When I stopped fearing heaven and resigned myself to black,
I walked without worry of god and found that I loved everything.

They talked me off of ledges that didn’t exist and
bought me those pills that they thought I would need and
I would see my mother in the doorway, watching me feign sleep
and worry etched her features in the harsh light of my enlightenment.

But I’ve seen crowds of people screaming at the sky.
            “We just want to be surprised, lord, surprise us!”
And some of them fell to their knees in illumination.
They clutched their hearts and raised their hands to the ceiling,
and they breathed their air so weighty with heaven
and I pitied them, but had no books to show them what I knew.
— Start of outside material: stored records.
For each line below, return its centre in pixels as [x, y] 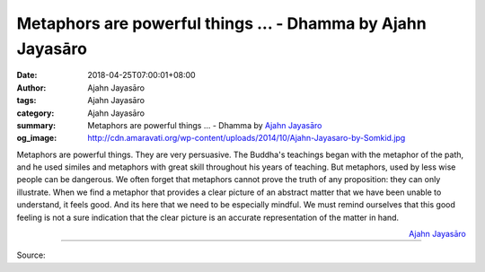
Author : [31, 88]
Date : [27, 75]
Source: [31, 255]
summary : [36, 125]
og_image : [37, 138]
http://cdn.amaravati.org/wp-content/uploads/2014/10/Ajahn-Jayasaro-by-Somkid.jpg [247, 138]
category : [35, 113]
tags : [26, 101]

So I hope they find some peace in god like I find in the chaos.
That they fall to the ground in clarity, or hope, and
someone shocks them with their grace and their goodness.

It’s so easy to get confused, yet so hard to be surprised,
but if this is all there is,
then that’s okay with me.

There is such a thing as “too fantastic” and
I am it—
with my teeth click-clacking and
my toes tip-tapping and
my eyes lit up like a showroom.

I am young and I am brilliant and I’m
so fucking funny.
I am on and I am gushing and
my words tumble out like a 
jumble of jigsaw pieces you can’t fit together.

But I’m loud and infectious so you
tuck it away,
sweep it under the rug like the
throes of my lows
and think, “Maybe she’s better.”

And I am— oh I am!
My blood runs hot and the water is cold
when I jump in fully-clothed
and entreat you to drown with me.

And inside we’ll get dry and
you’ll see that I’m fine as
I float straight up through the ceiling.